● **What the task asks**
A faithful copy is required: transcribe each line below exactly, minus the pictures.

Collected data entries:
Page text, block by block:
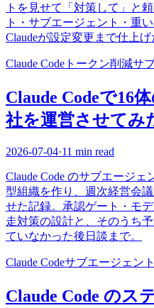
トを見せて「対策して」と
ト・サブエージェント・重
Claudeが設定変更まで仕上げ
Claude Code トークン削減サ
Claude Codeで16
社を運営させてみ
2026-07-04·11 min read
Claude Code のサブエージ
型組織を作り、週次経営会
せた記録。承認ゲート・モ
走対策の設計と、そのうち
ていなかった後日談まで。
Claude Codeサブエージェント
Claude Code のス

● **Answer**
Page text, block by block:
トを見せて「対策して」と
ト・サブエージェント・重
Claudeが設定変更まで仕上げ
Claude Code トークン削減サ
Claude Codeで16
社を運営させてみ
2026-07-04·11 min read
Claude Code のサブエージ
型組織を作り、週次経営会
せた記録。承認ゲート・モ
走対策の設計と、そのうち
ていなかった後日談まで。
Claude Codeサブエージェント
Claude Code のス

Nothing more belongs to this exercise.